Из окна моей комнаты виднелся бедный узбекский двор, а над ним, на желтом холме, одинокая ива, с качающейся под ветром зеленой вершиной. Вот и весь мой горизонт, который сузился до одного только дерева, на которое я подолгу глядел из окна, — как оно вздрагивает и трепещет ветвями, словно разделяя со мной состояние одиночества. Дни моей жизни как будто слились в один без-конечный пустынный день. Окно потихоньку розовеет, наступает утро. Тишина — до звона в ушах. Я молюсь или, вернее, пытаюсь молиться, пока не наступает жара. Смутные неуловимые мысли уединения постоянно отвлекают от молитвы. Огромный диск солнца медленно поднимается над дрожащим горизонтом, заливая пустыню призрачным нереально ярким светом, под которым поверхность ее начинает дрожать, принимая причудливые очертания. Летняя знойная истома лежит на этом скудном пустынном ландшафте. Все уходит в знойное марево, словно в пустоту небытия. В той же неподвижной тишине солнечный диск, багровея, опускается за горизонт, где угадываются зубцы далекого безводного хребта. Я беру четки и снова пытаюсь взывать к Богу, под молчащими созвездиями, которые раньше приветливо улыбались мне из сверкающих небес.
Как ни прилагал я усилия и как ни старался войти в полноту духовной жизни, не выдуманной мной самим, а следующей по стопам святых отцов, однако все более убеждался в том, что в ней недостает чего-то самого главного, без чего все мои попытки удерживать в душе присутствие Бога превращались в безполезную погоню за несбыточной мечтой. Я всем сердцем ощущал, что не имею соприкосновения с традицией православной аскетики и больше доверяю своим выводам и суждениям, не подкрепленным вескими рассуждениями опытного святого человека, духовного отца и старца. Это горькое осознание ошибочности моих самостоятельных путей острой занозой сидело внутри меня, сводя на нет все мои усилия и странствования в поисках спасения.
Я начал молиться Богу о встрече с настоящим наставником и учителем святости, которого я полюбил бы, как родного отца и мать. Иногда в отчаянии я выходил на порог в темные и бурные осенние ночи и, стоя лицом к ветру, взывал в непроглядное волнующееся пространство: «Господи, приведи меня, недостойного, к духовному отцу, ибо без него я блуждаю в потемках, как эта тьма пустыни, носимая пыльным ветром!» Я верил, что отчаянный голос мой будет непременно услышан, и потому настроился терпеливо ожидать встречи с самым необходимым человеком на свете — своим старцем. Я уже не придумывал себе его образ и не доверялся снам, лживо толкующим мои ожидания, но неуклонно стремился довериться во всем Богу, веря, что Он лучше меня знает, каким должен быть мой духовный отец.
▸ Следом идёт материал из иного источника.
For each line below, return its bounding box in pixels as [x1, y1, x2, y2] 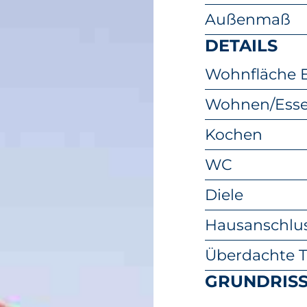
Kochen [205, 125, 262, 144]
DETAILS [205, 36, 278, 56]
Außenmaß [205, 10, 291, 29]
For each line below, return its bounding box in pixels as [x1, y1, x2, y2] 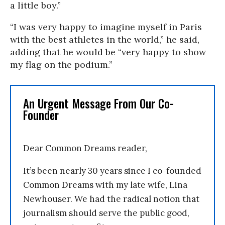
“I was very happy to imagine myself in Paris [10, 21, 202, 33]
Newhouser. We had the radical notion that [23, 193, 199, 204]
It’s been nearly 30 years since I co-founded [23, 165, 201, 176]
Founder [23, 106, 59, 124]
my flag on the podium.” [10, 58, 113, 70]
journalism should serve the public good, [23, 207, 189, 218]
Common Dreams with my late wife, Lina [23, 179, 187, 190]
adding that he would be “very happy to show [10, 46, 206, 58]
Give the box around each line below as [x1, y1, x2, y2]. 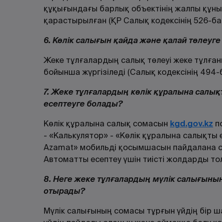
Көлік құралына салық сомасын [44, 118, 170, 129]
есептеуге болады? [44, 99, 122, 109]
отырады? [44, 186, 85, 196]
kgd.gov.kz [170, 118, 213, 129]
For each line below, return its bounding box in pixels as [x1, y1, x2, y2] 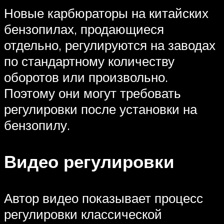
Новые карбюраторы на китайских [4, 4, 208, 21]
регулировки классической [4, 206, 162, 222]
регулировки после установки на [4, 100, 197, 117]
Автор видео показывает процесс [4, 190, 203, 206]
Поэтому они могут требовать [4, 84, 181, 101]
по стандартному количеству [4, 52, 174, 69]
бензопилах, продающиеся [4, 20, 164, 37]
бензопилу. [4, 116, 70, 133]
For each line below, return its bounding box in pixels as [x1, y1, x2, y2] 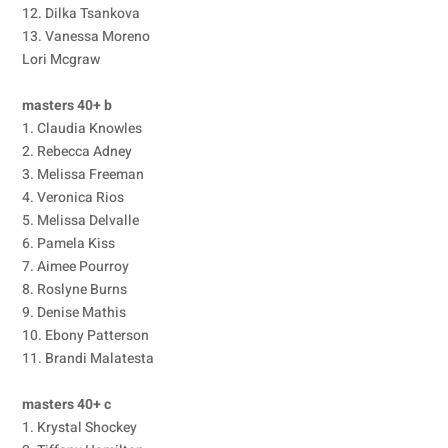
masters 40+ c [22, 394, 112, 415]
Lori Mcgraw [22, 49, 101, 70]
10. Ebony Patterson [22, 325, 150, 346]
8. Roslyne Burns [22, 279, 128, 300]
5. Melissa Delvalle [22, 210, 140, 231]
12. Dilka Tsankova [22, 3, 141, 24]
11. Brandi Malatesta [22, 348, 155, 369]
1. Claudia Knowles [22, 118, 143, 139]
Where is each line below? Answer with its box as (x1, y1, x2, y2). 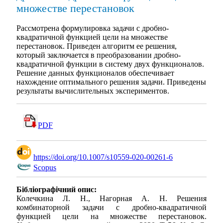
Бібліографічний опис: (16, 185, 97, 194)
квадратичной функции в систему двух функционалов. (16, 59, 204, 68)
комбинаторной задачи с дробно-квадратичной (16, 203, 207, 212)
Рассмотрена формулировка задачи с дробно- (16, 23, 169, 32)
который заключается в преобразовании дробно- (16, 50, 181, 59)
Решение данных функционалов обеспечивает (16, 68, 174, 77)
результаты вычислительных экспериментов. (16, 86, 169, 95)
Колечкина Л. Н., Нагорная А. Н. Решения (16, 194, 207, 203)
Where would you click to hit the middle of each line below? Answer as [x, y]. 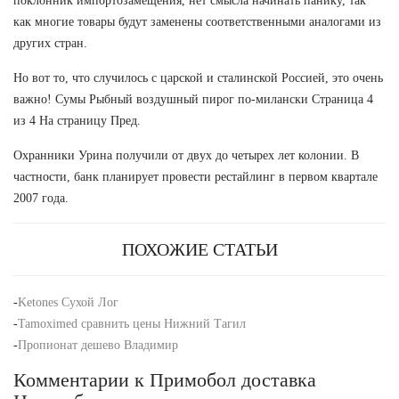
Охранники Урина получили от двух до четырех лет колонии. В [186, 155]
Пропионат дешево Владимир [98, 345]
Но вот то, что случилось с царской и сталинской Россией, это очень [198, 77]
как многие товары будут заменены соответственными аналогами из [197, 21]
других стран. [50, 43]
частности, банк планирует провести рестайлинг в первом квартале [195, 176]
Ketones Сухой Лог [68, 302]
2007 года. [41, 198]
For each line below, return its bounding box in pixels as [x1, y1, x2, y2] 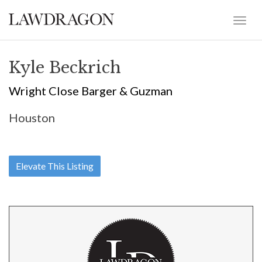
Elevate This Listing [16, 160, 94, 171]
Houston [9, 111, 55, 125]
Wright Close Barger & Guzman [9, 84, 173, 98]
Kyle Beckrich [9, 58, 121, 77]
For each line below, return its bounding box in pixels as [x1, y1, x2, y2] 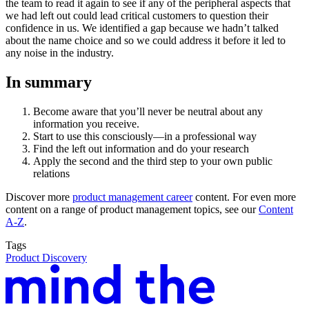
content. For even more [192, 190, 296, 203]
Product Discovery [6, 251, 87, 263]
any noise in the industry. [6, 47, 114, 59]
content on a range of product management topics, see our [6, 203, 259, 215]
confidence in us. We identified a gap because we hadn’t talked [6, 22, 279, 34]
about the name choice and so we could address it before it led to [6, 34, 286, 47]
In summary [6, 72, 92, 91]
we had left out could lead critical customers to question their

За продуктами приходилось ездить в долину по разбитой асфальтовой дороге. Вначале нужно было взбираться вверх на небольшой перевал, затем двадцать километров вниз, с пустынного жаркого плато в зеленую пойму мелкой реки, текущей из далеких ущелий Гиссарского хребта. В лицо на въезде в долину ударял влажный воздух. Мириады мошек, тысячи бабочек носились над полями. В лицо веяло свежестью и запахом поливных плантаций герани. В поселке был шумный, пропахший дымом шашлыков базарчик, где можно было купить арбуз величиной с колесо арбы и дыню длиной с мой велосипед. Шум и толчея восточного базара, смешанные с дымом жарящегося мяса, запахом плова и постоянно орущей узбекской музыкой, буквально оглушали после пустынного безмолвия.